4.	Sample size for person trips (PT) by age group (YOB based) by trip purpose for weekdays (M-F) only.


For geography:
- National level: 1995, 2001, 2009, and 2017 - 16 tables - tables and scripts were sent on 3/26/2021
- State level: 1995, 2001, 2009, and 2017 - 16 tables - generated in this file
- Los Angeles CBSA level: 
    - 2009 NHTS: Los Angeles-Long Beach-Santa Ana, CA (code: 31100) - 4 tables
    - 2017 NHTS: Los Angeles-Long Beach-Anaheim, CA CBSA (code: 31080) - 4 tables

#### 2017 NHTS - State

In [2]:
# Import the trip public file from local file in to a dataframe
f_trippub = r'E:\GIS_Data\Layla2019_NHTS_backup\2017csv_v1.2\trippub.csv'
trip = pd.read_csv(f_trippub)

In [3]:
# Recode the trip purpose variable
def whytrp90_re (row):
    purp = row['WHYTRP90']
    if purp in [1, 2]:
        return '01 - Work'
    elif purp == 5:
        return '02 - School/church'
    elif purp == 10:
        return '03 - Other social/recreational'
    elif purp in [3, 4]:
        return '04 - Shopping and family/personal business'
    elif purp == 8:
        return '05 - Visit friends/relatives'

In [4]:
# Recode the R_AGE_IMP variable
# *** convert year of birth (YOB) to age: Survey year 2017 - YOB
# *** 1946-1964 --> 53-71
# *** 1965-1980 --> 37-52, 
# *** 1981-1996 --> 21-36, 
# *** 1997-2001 (instead of 2012 to keep minimum age at 16) --> 16-20

def r_age_imp_re (row):
    age = row['R_AGE_IMP']
    if age >= 53 and age <= 71:
        return '01 - 1946-1964 (age 53-71)'
    elif age >= 37 and age <= 52:
        return '02 - 1965-1980 (age 37-52)'
    elif age >= 21 and age <= 36:
        return '03 - 1981-1996 (age 21-36)'
    elif age >= 16 and age <= 20:
        return '04 - 1997-2001 (age 16-20)'

In [6]:
# To create the two variables based on the two functions above
trip['WHYTRP90_re'] = trip.apply(whytrp90_re, axis = 1)
trip['R_AGE_IMP_re'] = trip.apply(r_age_imp_re, axis = 1)
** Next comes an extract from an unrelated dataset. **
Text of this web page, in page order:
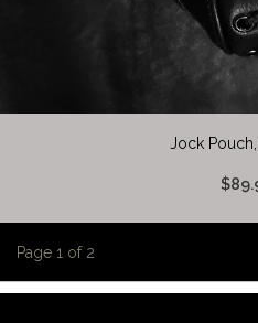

# To select Geography: CA state
trip_ca = trip[trip['HHSTATE'] == 'CA']
print('Total # of records in CA:', len(trip_ca))
print('Total # of records in whole Nation:', len(trip))
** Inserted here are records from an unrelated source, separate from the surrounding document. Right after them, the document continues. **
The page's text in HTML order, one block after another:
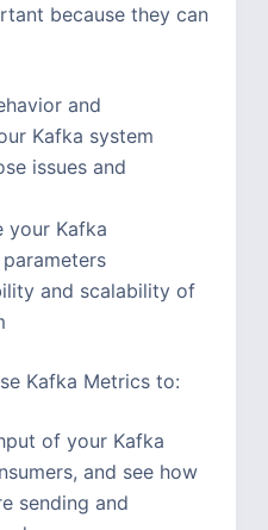
because they can
and
Kafka system
issues and
your Kafka
and scalability of
Kafka Metrics to:
of your Kafka
and see how
sending and
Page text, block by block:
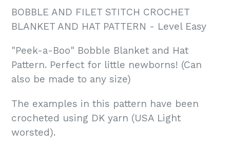
BOBBLE AND FILET STITCH CROCHET
BLANKET AND HAT PATTERN - Level Easy
"Peek-a-Boo" Bobble Blanket and Hat
Pattern. Perfect for little newborns! (Can
also be made to any size)
The examples in this pattern have been
crocheted using DK yarn (USA Light
worsted).

# Select variables needed for the queries from CA state table
trip_1 = trip_ca[['R_AGE_IMP', 'R_AGE_IMP_re', 'WHYTRP90', 'WHYTRP90_re', 'TRAVDAY', 'WTTRDFIN']]
# Quick preview
trip_1.head()

Total # of records in CA: 185666
Total # of records in whole Nation: 923572


Unnamed: 0,R_AGE_IMP,R_AGE_IMP_re,WHYTRP90,WHYTRP90_re,TRAVDAY,WTTRDFIN
42,44,02 - 1965-1980 (age 37-52),1,01 - Work,4,325760.957
43,44,02 - 1965-1980 (age 37-52),1,01 - Work,4,325760.957
44,40,02 - 1965-1980 (age 37-52),10,03 - Other social/recreational,4,274768.569
45,40,02 - 1965-1980 (age 37-52),10,03 - Other social/recreational,4,274768.569
46,40,02 - 1965-1980 (age 37-52),1,01 - Work,4,274768.569


In [7]:
# For all days in a week
## weighted sum
all7_sum = pd.crosstab([trip_1.R_AGE_IMP_re], [trip_1.WHYTRP90_re],
            trip_1.WTTRDFIN, aggfunc = 'sum',
            rownames=['YOB'],
            colnames=['Trip purpose'],
            dropna=True,
            margins=True)

## sample size
all7_sample = pd.crosstab([trip_1.R_AGE_IMP_re], [trip_1.WHYTRP90_re],
            trip_1.WHYTRP90_re, aggfunc = 'count',
            rownames=['YOB'],
            colnames=['Trip purpose'],
            dropna=True,
            margins=True)

# For weekdays only (M-F)
# Weekend in TRAVDAY: 1 = Sunday and 7 = Saturday
# Weekdays in TRAVDAY: 2-6 as M-F

weekdays = [2, 3, 4, 5, 6]
trip_1_wkdays = trip_1[trip_1['TRAVDAY'].isin(weekdays)]

## weighted sum
weekdays_sum = pd.crosstab([trip_1_wkdays.R_AGE_IMP_re], [trip_1_wkdays.WHYTRP90_re],
            trip_1_wkdays.WTTRDFIN, aggfunc = 'sum',
            rownames=['YOB'],
            colnames=['Trip purpose'],
            dropna=True,
            margins=True)

## sample size
weekdays_sample = pd.crosstab([trip_1_wkdays.R_AGE_IMP_re], [trip_1_wkdays.WHYTRP90_re],
            trip_1_wkdays.WHYTRP90_re, aggfunc = 'count',
            rownames=['YOB'],
            colnames=['Trip purpose'],
            dropna=True,
            margins=True)

# export all tables into one excelbook
savetofile = r'E:\GIS_Data\Layla2019_NHTS_backup\NHTS_Layla\03_UserSupport\M03_2021\Q03008_RBlair\NHTS2017_tbs_state.xlsx'
writer = pd.ExcelWriter(savetofile, engine='xlsxwriter')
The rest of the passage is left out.